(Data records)
'''

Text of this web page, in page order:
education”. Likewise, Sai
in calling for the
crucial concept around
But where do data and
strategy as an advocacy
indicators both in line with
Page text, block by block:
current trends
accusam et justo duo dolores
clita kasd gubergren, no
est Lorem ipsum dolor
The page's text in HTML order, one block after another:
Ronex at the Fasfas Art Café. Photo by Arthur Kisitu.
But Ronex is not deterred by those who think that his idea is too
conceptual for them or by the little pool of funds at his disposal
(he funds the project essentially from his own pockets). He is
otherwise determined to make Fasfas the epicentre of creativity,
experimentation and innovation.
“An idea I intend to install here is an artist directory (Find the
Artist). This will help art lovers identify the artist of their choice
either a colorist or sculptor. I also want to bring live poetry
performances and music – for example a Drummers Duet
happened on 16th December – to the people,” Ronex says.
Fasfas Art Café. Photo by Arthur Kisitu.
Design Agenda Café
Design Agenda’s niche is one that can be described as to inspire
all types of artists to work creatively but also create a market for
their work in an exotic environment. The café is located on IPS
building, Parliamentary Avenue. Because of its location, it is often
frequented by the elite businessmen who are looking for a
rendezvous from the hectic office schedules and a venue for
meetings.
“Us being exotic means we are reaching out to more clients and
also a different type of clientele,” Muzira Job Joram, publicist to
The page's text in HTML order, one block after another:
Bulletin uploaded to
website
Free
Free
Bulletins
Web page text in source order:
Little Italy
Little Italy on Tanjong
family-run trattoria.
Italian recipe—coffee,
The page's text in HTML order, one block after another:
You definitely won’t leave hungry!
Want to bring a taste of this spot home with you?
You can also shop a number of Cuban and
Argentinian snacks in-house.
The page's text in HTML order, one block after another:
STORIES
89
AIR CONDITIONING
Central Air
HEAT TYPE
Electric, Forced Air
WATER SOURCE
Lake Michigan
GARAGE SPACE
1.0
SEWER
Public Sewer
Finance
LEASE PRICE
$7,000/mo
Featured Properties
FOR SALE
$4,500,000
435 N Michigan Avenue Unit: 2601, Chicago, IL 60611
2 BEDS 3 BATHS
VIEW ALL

'''

## WORK REQUEST
The answer should be the entries, given again without a single difference.

## TASK SOLUTION
Text of this web page, in page order:
education”. Likewise, Sai
in calling for the
crucial concept around
But where do data and
strategy as an advocacy
indicators both in line with
Page text, block by block:
current trends
accusam et justo duo dolores
clita kasd gubergren, no
est Lorem ipsum dolor
The page's text in HTML order, one block after another:
Ronex at the Fasfas Art Café. Photo by Arthur Kisitu.
But Ronex is not deterred by those who think that his idea is too
conceptual for them or by the little pool of funds at his disposal
(he funds the project essentially from his own pockets). He is
otherwise determined to make Fasfas the epicentre of creativity,
experimentation and innovation.
“An idea I intend to install here is an artist directory (Find the
Artist). This will help art lovers identify the artist of their choice
either a colorist or sculptor. I also want to bring live poetry
performances and music – for example a Drummers Duet
happened on 16th December – to the people,” Ronex says.
Fasfas Art Café. Photo by Arthur Kisitu.
Design Agenda Café
Design Agenda’s niche is one that can be described as to inspire
all types of artists to work creatively but also create a market for
their work in an exotic environment. The café is located on IPS
building, Parliamentary Avenue. Because of its location, it is often
frequented by the elite businessmen who are looking for a
rendezvous from the hectic office schedules and a venue for
meetings.
“Us being exotic means we are reaching out to more clients and
also a different type of clientele,” Muzira Job Joram, publicist to
The page's text in HTML order, one block after another:
Bulletin uploaded to
website
Free
Free
Bulletins
Web page text in source order:
Little Italy
Little Italy on Tanjong
family-run trattoria.
Italian recipe—coffee,
The page's text in HTML order, one block after another:
You definitely won’t leave hungry!
Want to bring a taste of this spot home with you?
You can also shop a number of Cuban and
Argentinian snacks in-house.
The page's text in HTML order, one block after another:
STORIES
89
AIR CONDITIONING
Central Air
HEAT TYPE
Electric, Forced Air
WATER SOURCE
Lake Michigan
GARAGE SPACE
1.0
SEWER
Public Sewer
Finance
LEASE PRICE
$7,000/mo
Featured Properties
FOR SALE
$4,500,000
435 N Michigan Avenue Unit: 2601, Chicago, IL 60611
2 BEDS 3 BATHS
VIEW ALL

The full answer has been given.